-- Material for this task --

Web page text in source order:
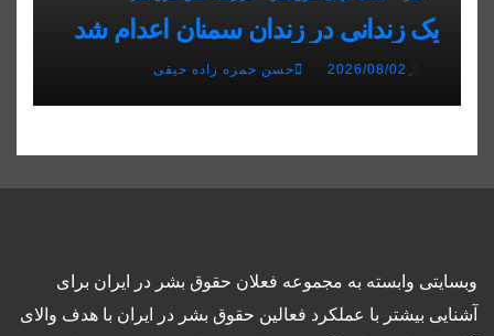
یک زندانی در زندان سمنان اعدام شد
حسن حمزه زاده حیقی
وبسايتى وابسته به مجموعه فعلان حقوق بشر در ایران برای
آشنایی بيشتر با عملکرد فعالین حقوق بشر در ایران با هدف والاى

-- Try it --
From the material above, copy every line where the word "حقوق" is found.

-- Expected answer --
وبسايتى وابسته به مجموعه فعلان حقوق بشر در ایران برای
آشنایی بيشتر با عملکرد فعالین حقوق بشر در ایران با هدف والاى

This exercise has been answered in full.